When I finally got to treatment, my counselor said, let’s forget about the word alcoholic. She asked, do you think you have a drinking problem? I said, well, I don’t know what a drinking problem looks like. Of course I knew what she meant, but I still took any way out I could. She said, okay, let’s make it simple: does drinking cause you problems? That was a rough moment, because I could only answer yes: drinking causes me problems. I honestly did not know that, for people who drink normally, alcohol does not cause them problems. I know that sounds crazy, but my mind didn’t let me go there. So, the first step that I made towards finding recovery was understanding that drinking caused me problems.
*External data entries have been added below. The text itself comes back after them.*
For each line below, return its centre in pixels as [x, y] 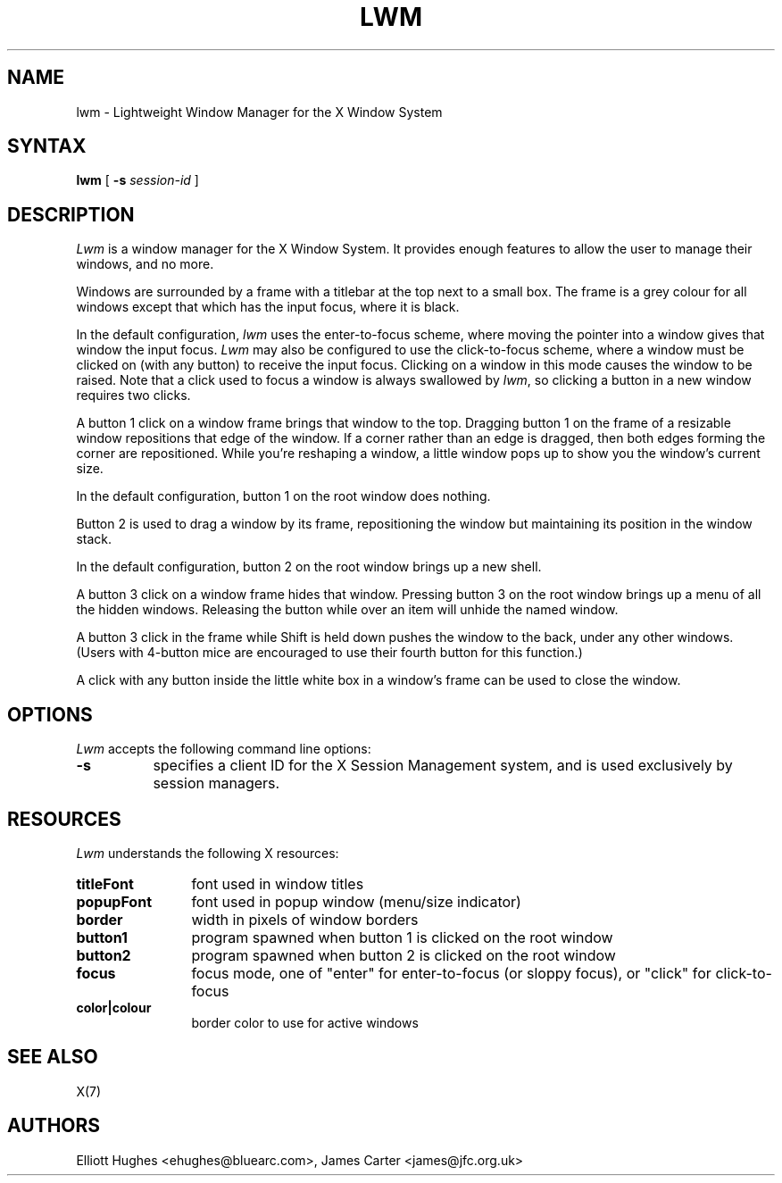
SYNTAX [47, 146]
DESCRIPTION [71, 214]
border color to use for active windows [305, 1022]
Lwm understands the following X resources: [208, 853]
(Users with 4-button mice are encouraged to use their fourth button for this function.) [329, 653]
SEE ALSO [53, 1057]
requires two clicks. [133, 396]
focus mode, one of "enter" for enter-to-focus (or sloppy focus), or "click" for [451, 973]
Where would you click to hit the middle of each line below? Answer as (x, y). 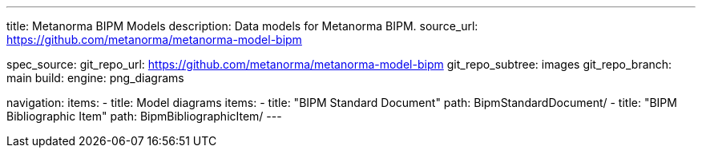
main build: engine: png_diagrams (95, 78)
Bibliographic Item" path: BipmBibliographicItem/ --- (144, 116)
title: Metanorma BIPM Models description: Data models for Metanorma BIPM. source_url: (242, 26)

It seems so simple looking back, but it wasn’t at the time. A big part of my story was letting go of what I thought all the labels meant, and understanding that I was using them as an excuse not to face facts. No matter whether or not it was a “drinking problem”, whether I was a “drug addict” or an “alcoholic”, whether I’d need to be in recovery or sober for the rest of my life, I had to get down to the basic facts of the situation. And the fact was that, when I ingested alcohol, I had problems as a result of alcohol. What didn’t matter was whether I drank in the morning, what kind of alcohol I drank, where I lived, how old I was, or what my gender is. All that mattered was, when I ingest this substance, I have problems.
When you can start from that basic place, you can start to look at the causes and the conditions of what is making your life unmanageable. With more than 10 years in recovery, I promise you that there is a way out, that there is hope. All you need to do is reach out for help, let go, and get started.